Key Laboratory of Prevention and Control for Aquatic Invasive Alien Species, Ministry of Agriculture and Rural Affairs & Guangdong Provincial Key Laboratory of Aquatic Animal Immunology and Sustainable Aquaculture, Pearl River Fisheries Research Institute, Chinese Academy of Fishery Sciences, Guangzhou 510380, China.
Guangdong Provincial Key Laboratory of Chemical Measurement and Emergency Test Technology, Guangdong Provincial Engineering Research Center for Ambient Mass Spectrometry, Institute of Analysis, Guangdong Academy of Sciences (China National Analytical Center, Guangzhou), Guangzhou 510070, China.
Sci Total Environ. 2023 Feb 1;858(Pt 2):159939. doi: 10.1016/j.scitotenv.2022.159939. Epub 2022 Nov 3.

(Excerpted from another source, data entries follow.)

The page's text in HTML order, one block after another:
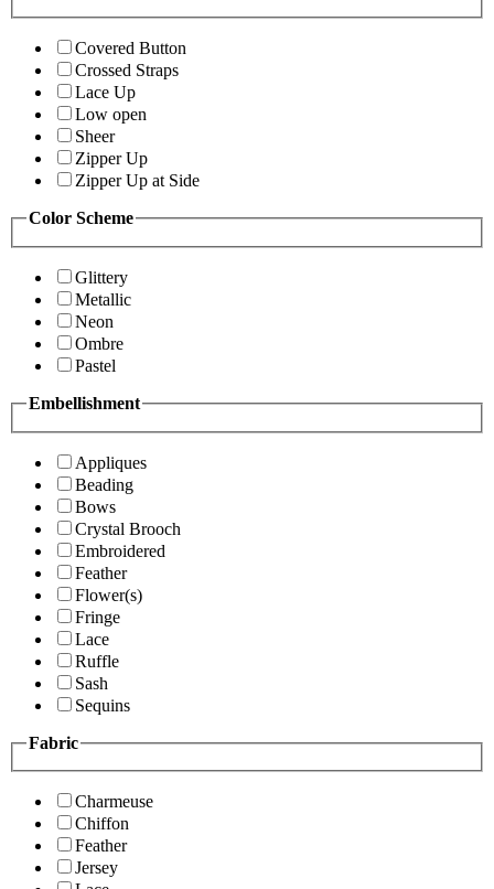
Covered Button
Crossed Straps
Lace Up
Low open
Sheer
Zipper Up
Zipper Up at Side
Color Scheme
Glittery
Metallic
Neon
Ombre
Pastel
Embellishment
Appliques
Beading
Bows
Crystal Brooch
Embroidered
Feather
Flower(s)
Fringe
Lace
Ruffle
Sash
Sequins
Fabric
Charmeuse
Chiffon
Feather
Jersey
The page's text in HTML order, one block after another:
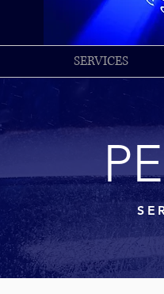
SERVICES
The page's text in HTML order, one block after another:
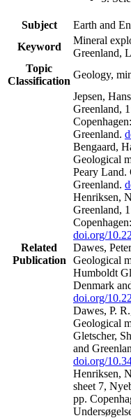
Subject
Earth and
Keyword
Mineral
Greenland,
Topic
Classification
Geology,
Related
Publication
Jepsen,
Greenland,
Greenland.
Bengaard,
Geological
Peary Land.
Greenland.
Henriksen,
Greenland,
doi.org/
Dawes,
Geological
Humboldt
Denmark
doi.org/
Dawes, P.
Geological
Gletscher,
and
doi.org/
Henriksen,
sheet 7,
pp.
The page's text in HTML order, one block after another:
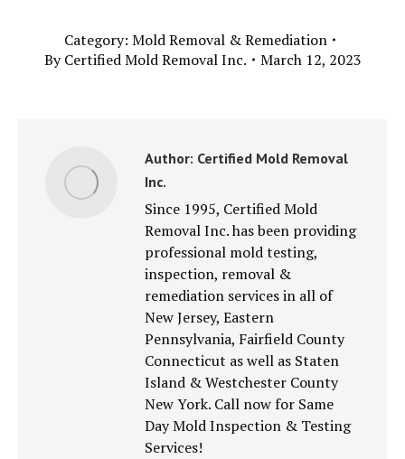
Category: Mold Removal & Remediation
ByCertified Mold Removal Inc. March 12, 2023
Author: Certified Mold Removal
Inc.
Since 1995, Certified Mold
Removal Inc. has been providing
professional mold testing,
inspection, removal &
remediation services in all of
New Jersey, Eastern
Pennsylvania, Fairfield County
Connecticut as well as Staten
Island & Westchester County
New York. Call now for Same
Day Mold Inspection & Testing
Services!
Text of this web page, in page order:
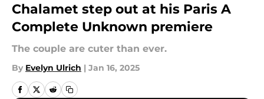
Chalamet step out at his Paris A
Complete Unknown premiere
The couple are cuter than ever.
By Evelyn Ulrich | Jan 16, 2025
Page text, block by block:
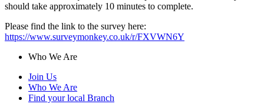
should take approximately 10 minutes to complete.
Please find the link to the survey here:
https://www.surveymonkey.co.uk/r/FXVWN6Y
Who We Are
Join Us
Who We Are
Find your local Branch
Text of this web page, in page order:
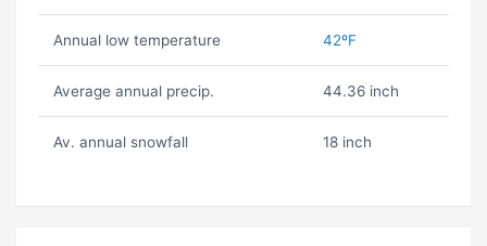
Annual low temperature 42ºF
Average annual precip. 44.36 inch
Av. annual snowfall 18 inch
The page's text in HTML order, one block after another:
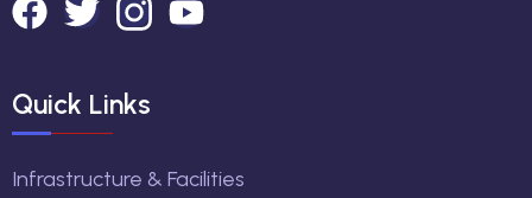
Quick Links
Infrastructure & Facilities
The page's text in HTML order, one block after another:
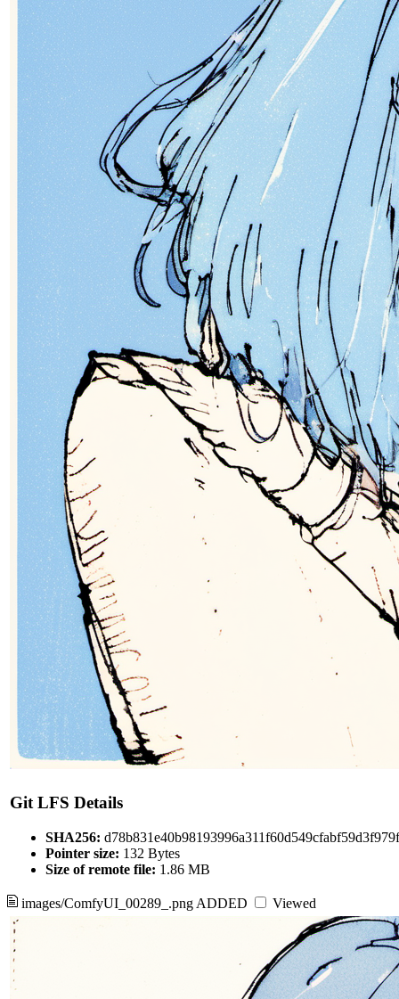
Git LFS Details
SHA256:
Pointer size: 132 Bytes
Size of remote file: 1.86 MB
images/ComfyUI_00289_.pngADDED Viewed
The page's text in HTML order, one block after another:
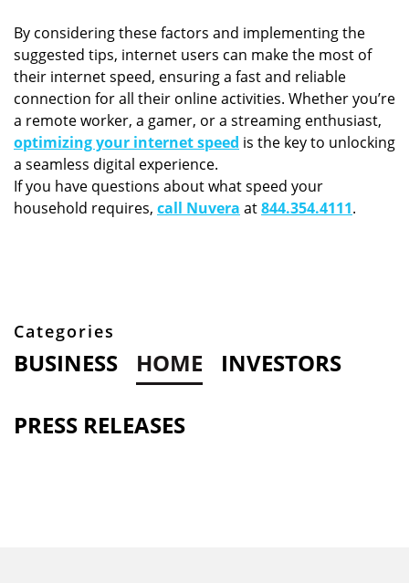
By considering these factors and implementing the
suggested tips, internet users can make the most of
their internet speed, ensuring a fast and reliable
connection for all their online activities. Whether you’re
a remote worker, a gamer, or a streaming enthusiast,
optimizing your internet speed is the key to unlocking
a seamless digital experience.
If you have questions about what speed your
household requires, call Nuvera at844.354.4111.
Categories
BUSINESS HOME INVESTORS
PRESS RELEASES
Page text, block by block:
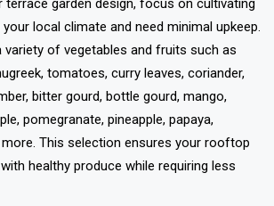
terrace garden design, focus on cultivating
local climate and need minimal upkeep.
variety of vegetables and fruits such as
tomatoes, curry leaves, coriander,
bitter gourd, bottle gourd, mango,
pomegranate, pineapple, papaya,
more. This selection ensures your rooftop
healthy produce while requiring less
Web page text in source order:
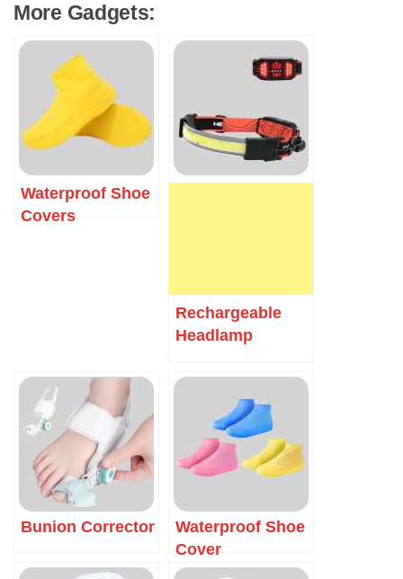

Currently, although the cumulative effects of microplastics (MPs) and organic pollutants (OPs) in the environment and within organisms are being investigated, whether and how MPs participate in bioaccumulation of OPs based on a carrier effect is still unclear. In the present study, water and aquatic organisms were collected from the Pearl River. Polycyclic aromatic hydrocarbons (PAHs) and MPs were separated by solid phase extraction and were measured by gas chromatography mass spectrometry and Fourier transform infrared spectroscopy, respectively. Higher PAH concentrations at the river outlet and higher MPs abundance in the inner river were observed, indicating a mismatched distribution between PAHs and MPs. No correlation between MP abundance and PAH concentration in fishes was detected, implying that MPs exerted limited influence on PAH concentrations. Interestingly, bioconcentration factors of one major low-ring PAH (phenanthrene) in fishes showed a significant correlation with MPs abundance, implying that although MPs did not affect the variation in PAH concentrations, they potentially participated in selective bioaccumulation of PAHs. Moreover, significant correlations between MPs abundance and PAHs in fishes with different feeding and living habits were found, indicating that MPs' participation in PAH bioaccumulation was dependent on fish biology and life history. Furthermore, the health risk posed by PAHs in fishes at the river outlet surpassed the line of potential high risk, while the ecological risk posed by MPs at the inner river was in the danger category, indicating the ecological risks posed by PAHs and MPs are uneven along the Pearl River. These findings deepen our understanding of the underlying mechanism of MPs participating in selective bioaccumulation of low-ring PAHs in fishes based on fish biology and point out the present risks posed by these two pollutants in the Pearl River and its estuary, which contribute to aquatic environmental protection and fishery production in this region.
目前,尽管环境中和生物体内的微塑料(MPs)和有机污染物(OPs)的累积效应正在被研究,但 MPs 是否以及如何基于载体效应参与 OPs 的生物累积仍不清楚。本研究采集了珠江的水和水生生物,通过固相萃取分离多环芳烃(PAHs)和 MPs,分别采用气相色谱-质谱法和傅里叶变换红外光谱法进行测量。在河流出口处发现了较高的 PAH 浓度,在内河中发现了较高的 MPs 丰度,表明 PAHs 和 MPs 的分布不匹配。在鱼类中,MPs 丰度与 PAH 浓度之间未检测到相关性,这表明 MPs 对 PAH 浓度的影响有限。有趣的是,鱼类中一种主要低环 PAH(菲)的生物浓缩因子与 MPs 丰度呈显著相关,这表明尽管 MPs 没有影响 PAH 浓度的变化,但它们可能参与了 PAHs 的选择性生物累积。此外,在具有不同摄食和生活习性的鱼类中,还发现 MPs 丰度与 PAHs 之间存在显著相关性,这表明 MPs 参与 PAH 生物累积取决于鱼类生物学和生活史。此外,在河流出口处鱼类中 PAHs 带来的健康风险超过了潜在高风险线,而在内河鱼类中 MPs 带来的生态风险则处于危险类别,这表明 PAHs 和 MPs 沿着珠江带来的生态风险是不均匀的。这些发现加深了我们对基于鱼类生物学 MPs 参与低环 PAHs 在鱼类中选择性生物累积的潜在机制的理解,并指出了这两种污染物在珠江及其河口地区目前带来的风险,有助于该地区的水环境保护和渔业生产。